Princeton, New Jersey, United States
Maintained and added new features to software tools that Bloomberg analysts use to write their news story commentaries. Built new tools to automate data collection for the analysts.
• Analysts use a Windows desktop tool to write their commentaries. I maintained this tool and added new features to it using C# and the .NET framework for the frontend and Python for the backend.
• Analysts use a Windows desktop tool to create their tables for their commentaries. Ported the backend service performing validation checks for these tables from Java to Python and made the code more maintainable and scalable by making it more modular and by using more appropriate data structures.
• Used an internal software framework, with coding in Python, to display commentary titles and links on online news pages. This increased customer traffic to the analysts online commentary pages.
• For the auto-content processing pipeline, improved the maintainability and scalability by porting part of the backend processing algorithm to a new microservice. This enabled more instances of this processing code to run and improve overall throughput. I coded this in Python and used an internal tool that is similar to Apache Kafka for message queues.

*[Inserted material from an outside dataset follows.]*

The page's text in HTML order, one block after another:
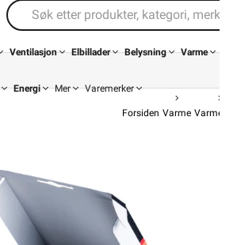
Ventilasjon Elbillader Belysning Varme
Energi Mer Varemerker
Forsiden Varme Varmekabel

• Analysts configured the auto-content processing pipeline with a Bloomberg terminal screen (which is akin to a browser based tool). I made feature modifications to this tool using Javascript in a Bloomberg frontend framework.
• Developed various Python tools to automatically gather data that analysts were collecting manually. I sourced the data from Oracle & PostgreSQL databases as well as GraphQL endpoints. Generated data would be saved on the internal cloud storage with email status updates about the automated jobs to the analysts.
• Developed a Python API endpoint to consolidate analyst personal data from different internal Bloomberg people information API endpoints and a PostgreSQL database.